Slashdot Mirror


Google Finds DRAM Errors More Common Than Believed

An anonymous reader writes "A Google study of DRAM errors in their data centers found that they are hundreds to thousands of times more common than has been previously believed. Hard errors may be the most common failure type. The DIMMs themselves appear to be of good quality, and bad mobo design may be the biggest problem." Here is the study (PDF), which Google engineers published with a researcher from the University of Toronto.

3 of 333 comments (clear)

  1. Re:ZFS by jfengel · · Score: 4, Insightful

    Changing your file system solves RAM errors how?

  2. Re:Percentage? by Tumbleweed · · Score: 4, Insightful

    Add to that the fact that Google (apparently) tends to run their data centers "hot" compared to what is commonly accepted, and use significantly cheaper components, and you've got a good explanation for why their error count is as high as it is.

    Yeah, but let's look at the more common situation - a home. Variable temperatures, most likely QUITE variable power quality, low-quality PSU, and almost certaily no UPS to make up for it. Add that to low-quality commodity components (mobo & RAM).
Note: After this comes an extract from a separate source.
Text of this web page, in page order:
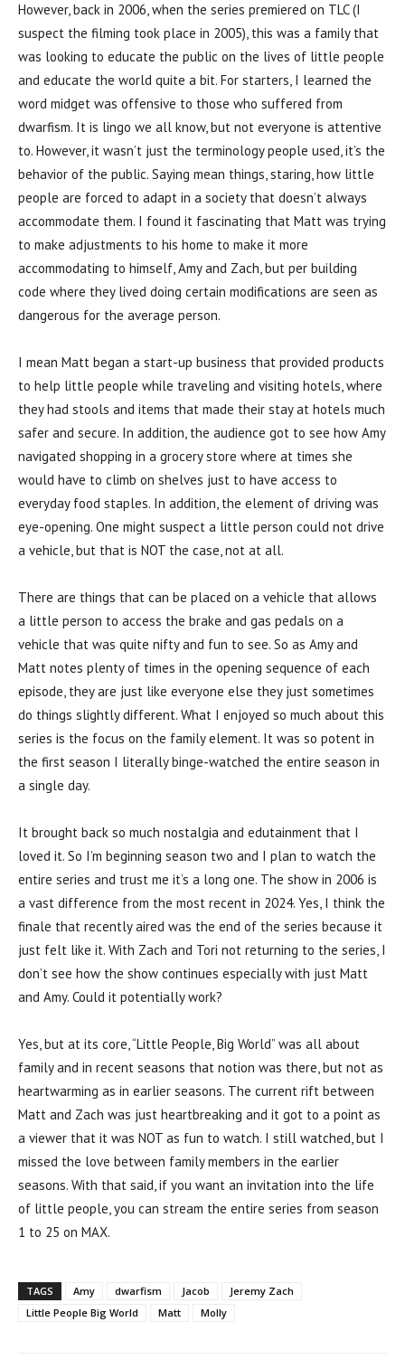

    I'd not be surprised to find the problem much more prevalent in non-datacenter environments.

    Switching to high-quality memory, PSU & UPS has made my systems unbelievably reliable the last several years. YMMV, but I doubt by much.
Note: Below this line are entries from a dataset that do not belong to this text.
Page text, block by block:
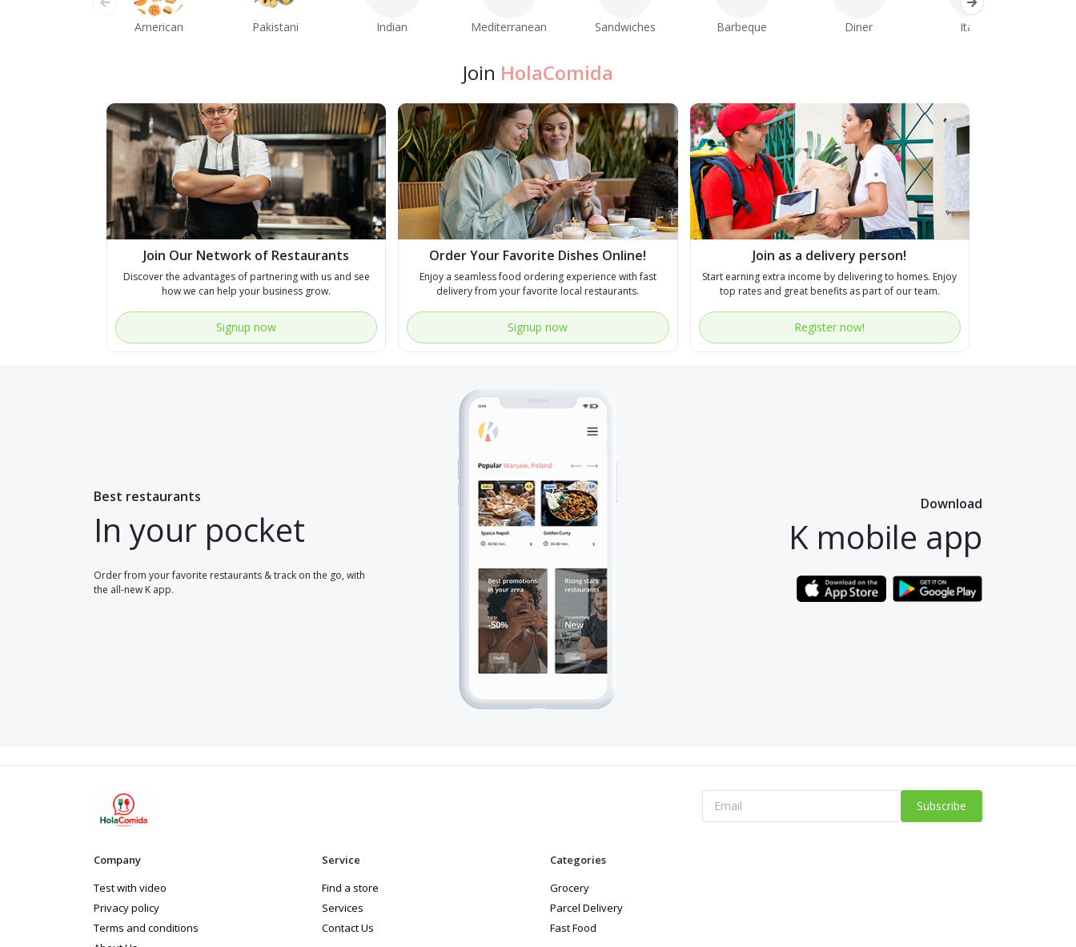
American Pakistani Indian Mediterranean Sandwiches Barbeque Diner Italian
Join HolaComida
Join Our Network of Restaurants
Discover the advantages of partnering with us and see
how we can help your business grow.
Signup now
Order Your Favorite Dishes Online!
Enjoy a seamless food ordering experience with fast
delivery from your favorite local restaurants.
Signup now
Join as a delivery person!
Start earning extra income by delivering to homes. Enjoy
top rates and great benefits as part of our team.
Register now!
Best restaurants
In your pocket
Order from your favorite restaurants & track on the go, with
the all-new K app.
Download
K mobile app
Subscribe
Company
Test with video
Privacy policy
Terms and conditions
Service
Find a store
Services
Contact Us
Categories
Grocery
Parcel Delivery
Fast Food

  3. clearly not a radiation engineer by SuperBanana · · Score: 5, Insightful

    That window looked out to a pile of coal, so the culprit was assumed to be low level alpha radiation.

    Alpha radiation is stopped by a sheet of office paper. It certainly wouldn't make it through the window, through the machine case, electromagnetic shield, circuit board, chip case, and into the silicon. Even beta radiation would be unlikely to make it that far.

    What is much more likely: thermal effects. IE, infrared from the sun heating up machines near the window.